CLAY D. LAND, District Judge.

This action arises from a dispute over Defendants’ responsibility to set fee schedules specifying the Medicare reimbursement rates for Plaintiff, a Georgia ambulance service provider. Plaintiffs amended complaint asserts that Defendants failed to comply with the congressional directive requiring the implementa *1374 tion of these fee schedules by certain dates. Plaintiff brings claims against the Department of Health and Human Services (“DHHS”), the Centers for Medicare and Medicaid Services (“CMS”), 1 and officials of those organizations.

Presently pending before the Court are cross-motions for summary judgment (Docs. 27 & 30). For the following reasons, the Court denies Plaintiffs motion and grants Defendants’ motion.

SUMMARY JUDGMENT STANDARD

Summary judgment is proper where “the pleadings, the discovery and disclosure materials on file, and any affidavits show that there is no genuine issue as to any material fact and that the movant is entitled to judgment as a matter of law.” Fed.R.Civ.P. 56(c). The parties agree that there are no disputed factual issues in this case and that summary judgment is therefore appropriate as a matter of law. (See Defs.’ Mem. of P. & A. in Opp’n to PL’s Mot. for Summ. J. 2.)

FACTUAL BACKGROUND

Plaintiff provides ambulance services to Medicare beneficiaries and is compensated in accordance with statutory directives. In 1997, Congress enacted the Balanced Budget Act of 1997 (“BBA”), Pub.L. No. 105-33, 111 Stat. 251 (codified as amended in scattered sections of the U.S. Code), which required the Secretary of DHHS to establish a national fee schedule that would govern reimbursement rates for ambulance service providers such as Plaintiff. BBA § 4531, 111 Stat. at 451-52. Prior to implementation of the new fee schedule, ambulance service providers were paid based upon what was termed the “reasonable charge” or “reasonable cost” methodology; this methodology, however, was deemed “administratively burdensome,” and it often “resulted in a wide variation of payment rates for the same service.” See Medicare Program; Fee Schedule for Payment of Ambulance Services and Revisions to the Physician Certification Requirements for Coverage of Nonemergeney Ambulance Services, 67 Fed.Reg. 9100, 9102-03 (Feb. 27, 2002) (to be codified at 42 C.F.R. pts. 410 & 414) [hereinafter, “Final Rule”].

The BBA also required the Secretary to adhere to various procedural requirements when establishing the new fee schedule. Among other things, the Secretary was directed to promulgate the regulations only after negotiated rulemaking; to establish mechanisms to control increases in expenditures; and to phase in the new fee schedules efficiently and fairly. See 42 U.S.C. § 1395m(()(2). In addition, the BBA mandated that the implementation of the fee schedule remain “budget neutral” by requiring the Secretary to

ensure that the aggregate amount of payments made for ambulance services under this part during 2000 does not exceed the aggregate amount of payments which would have been made under such services under this part during such year if the amendments made by section 4531 of the Balanced Budget Act of 1997 continued in effect [after being adjusted for inflation].

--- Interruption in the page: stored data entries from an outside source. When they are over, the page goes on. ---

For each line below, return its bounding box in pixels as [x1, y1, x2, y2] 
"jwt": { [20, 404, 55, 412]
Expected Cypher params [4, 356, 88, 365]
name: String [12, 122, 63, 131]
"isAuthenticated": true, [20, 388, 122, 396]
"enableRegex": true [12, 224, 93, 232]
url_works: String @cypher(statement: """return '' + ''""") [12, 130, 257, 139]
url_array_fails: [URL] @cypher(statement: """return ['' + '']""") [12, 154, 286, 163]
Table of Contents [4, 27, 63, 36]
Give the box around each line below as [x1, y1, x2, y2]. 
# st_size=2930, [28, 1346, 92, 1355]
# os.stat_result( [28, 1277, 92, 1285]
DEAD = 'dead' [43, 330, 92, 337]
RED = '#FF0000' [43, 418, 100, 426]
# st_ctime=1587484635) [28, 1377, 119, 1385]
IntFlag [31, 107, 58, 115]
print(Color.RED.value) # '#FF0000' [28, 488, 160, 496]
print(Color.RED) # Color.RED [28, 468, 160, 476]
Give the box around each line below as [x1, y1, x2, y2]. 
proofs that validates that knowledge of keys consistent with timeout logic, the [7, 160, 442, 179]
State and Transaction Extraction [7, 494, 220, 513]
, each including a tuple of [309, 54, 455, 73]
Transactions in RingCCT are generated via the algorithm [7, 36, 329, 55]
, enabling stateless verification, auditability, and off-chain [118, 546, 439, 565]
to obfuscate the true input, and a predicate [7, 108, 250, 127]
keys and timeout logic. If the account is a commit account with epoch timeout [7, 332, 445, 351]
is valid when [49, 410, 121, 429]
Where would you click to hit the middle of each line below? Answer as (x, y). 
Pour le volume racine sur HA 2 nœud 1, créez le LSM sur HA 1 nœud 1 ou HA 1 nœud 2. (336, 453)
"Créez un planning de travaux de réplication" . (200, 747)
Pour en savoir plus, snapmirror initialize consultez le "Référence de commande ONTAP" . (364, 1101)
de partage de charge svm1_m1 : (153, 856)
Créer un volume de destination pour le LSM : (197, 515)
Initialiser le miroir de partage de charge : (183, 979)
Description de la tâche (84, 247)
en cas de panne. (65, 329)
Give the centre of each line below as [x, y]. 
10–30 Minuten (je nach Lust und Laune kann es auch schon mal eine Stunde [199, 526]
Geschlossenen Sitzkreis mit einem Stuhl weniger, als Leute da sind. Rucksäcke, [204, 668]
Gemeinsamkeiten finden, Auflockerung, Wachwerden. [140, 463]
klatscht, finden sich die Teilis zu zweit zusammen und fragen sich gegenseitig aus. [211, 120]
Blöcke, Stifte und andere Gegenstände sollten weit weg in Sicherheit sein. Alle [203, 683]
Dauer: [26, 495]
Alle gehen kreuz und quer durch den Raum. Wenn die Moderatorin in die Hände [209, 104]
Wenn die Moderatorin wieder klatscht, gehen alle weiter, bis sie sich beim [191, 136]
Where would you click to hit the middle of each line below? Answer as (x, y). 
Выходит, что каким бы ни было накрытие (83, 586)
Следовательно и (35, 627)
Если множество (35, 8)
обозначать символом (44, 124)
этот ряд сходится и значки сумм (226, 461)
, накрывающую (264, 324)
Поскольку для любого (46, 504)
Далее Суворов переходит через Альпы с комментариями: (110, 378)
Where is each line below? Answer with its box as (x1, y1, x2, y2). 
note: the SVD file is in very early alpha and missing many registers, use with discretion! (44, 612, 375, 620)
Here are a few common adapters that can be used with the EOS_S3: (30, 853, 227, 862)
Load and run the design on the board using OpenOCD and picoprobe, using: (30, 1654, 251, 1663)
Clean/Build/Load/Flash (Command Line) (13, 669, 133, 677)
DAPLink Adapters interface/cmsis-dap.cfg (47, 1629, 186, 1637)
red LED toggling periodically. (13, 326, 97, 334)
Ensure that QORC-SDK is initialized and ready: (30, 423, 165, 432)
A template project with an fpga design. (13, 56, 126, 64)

Id. § 1395m(i)(3). Finally, the BBA expressly required DHHS to apply the revised fee schedules to services furnished on or after January 1, 2000. Pub.L. No. 105-33, § 4531(b)(3) (“The amendments made by this subsection shall apply to services furnished on or after January 1, 2000.”).

During the time the new fee schedule was supposed to be established, DHHS *1375 was focused on updating its computer systems to ensure Y2K compliance. Much of DHHS’s concern centered on the existing Medicare computer system, which processed an enormous volume of claims on a daily basis. In addition to completing the work required to ensure the Medicare computer system was Y2K compliant, the Centers for Medicare and Medicaid Services (“CMS”) were also charged with making major computer programming changes necessary to implement the BBA directives. These issues combined to create a backlog of work at CMS. As a result of this backlog, the CMS administrator informed a Senate Committee that the implementation of certain BBA provisions would be delayed due to the “complex systems changes and interactions with other systems that would interfere with critical Year 2000 work.” The Year 2000 Computer Problem: Will the Health Care Industry Be Ready?: Hearing Before the S. Special Committee on the Year 2000 Technology Problem, 105th Cong. 65 (1998) (statement of Nancy-Ann Min De-Parle, CMS Administrator). On April 1, 2002, DHHS ultimately adopted the national fee- schedule pursuant to the BBA. However, the April 1, 2002 fee schedule was not applied to services rendered on or after January 1, 2000, the statutory effective date. Instead, the schedule purports to be effective only for services furnished on or after April 1, 2002. See Final Rule, 67 Fed.Reg. at 9100.

Plaintiff previously submitted claims for payment of services provided to Medicare patients from January 1, 2000 to March 31, 2002; Defendants determined these claims were proper but paid the claims under the “reasonable charge” methodology at rates established prior to the implementation of the April 1, 2002 fee schedule. Plaintiff has not been paid in accordance with the fee schedule mandated by BBA for ambulance services provided between January 1, 2000 and March 31, 2002. Plaintiff thus “asks the Court to rule that [Plaintiff] is entitled to payment in accordance with the Fee Schedule adopted by DHHS pursuant to the BBA of 1997, for all Medicare eligible ambulance services they furnished on or after January 1, 2000.” (Pl.’s Mem. Supp. Mot. for Summ. J. 3.) For the following reasons, the Court finds Plaintiff is not entitled to this relief.

DISCUSSION

Plaintiff seeks a ruling that it is entitled to be compensated pursuant to a fee schedule for the services it rendered from January 1, 2000 through March 31, 2002. If the Court finds the Plaintiff is entitled to such a ruling, the Court would also be compelled to “order Defendants to perform their duties pursuant to federal law and the findings of this Court, including a writ of mandamus or injunction,” (Am. Compl. 17), because no fee schedule currently exists for the relevant time period. 2 *1376 Because Plaintiffs claims arise in the context of an administrative appeal, the Court will first discuss the applicable standard of review and the final and appealable decision of the Secretary. The Court will then examine the merits of Plaintiffs claim and Defendants’ opposition thereto.

I. Standard of Review

Plaintiffs claims arise under the Medicare Act, 42 U.S.C.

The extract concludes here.